[The Iliad by Homer]@TWC D-Link book
The Iliad

BOOK XIII
24/30

O father Jove, you, who they say art above all, both gods and men, in wisdom, and from whom all things that befall us do proceed, how can you thus favour the Trojans--men so proud and overweening, that they are never tired of fighting?
All things pall after a while--sleep, love, sweet song, and stately dance--still these are things of which a man would surely have his fill rather than of battle, whereas it is of battle that the Trojans are insatiate." So saying Menelaus stripped the blood-stained armour from the body of Pisander, and handed it over to his men; then he again ranged himself among those who were in the front of the fight.
Harpalion son of King Pylaemenes then sprang upon him; he had come to fight at Troy along with his father, but he did not go home again.

He struck the middle of Menelaus's shield with his spear but could not pierce it, and to save his life drew back under cover of his men, looking round him on every side lest he should be wounded.
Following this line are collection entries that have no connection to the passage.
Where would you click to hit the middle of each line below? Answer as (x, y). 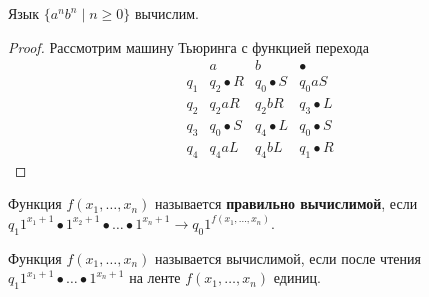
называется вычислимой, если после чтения (288, 257)
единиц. (297, 277)
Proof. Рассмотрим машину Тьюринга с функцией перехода (188, 46)
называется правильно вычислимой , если (286, 203)
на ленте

But Meriones aimed a bronze-tipped arrow at him as he was leaving the field, and hit him on the right buttock; the arrow pierced the bone through and through, and penetrated the bladder, so he sat down where he was and breathed his last in the arms of his comrades, stretched like a worm upon the ground and watering the earth with the blood that flowed from his wound.

The brave Paphlagonians tended him with all due care; they raised him into his chariot, and bore him sadly off to the city of Troy; his father went also with him weeping bitterly, but there was no ransom that could bring his dead son to life again.
Paris was deeply grieved by the death of Harpalion, who was his host when he went among the Paphlagonians; he aimed an arrow, therefore, in order to avenge him.

Now there was a certain man named Euchenor, son of Polyidus the prophet, a brave man and wealthy, whose home was in Corinth.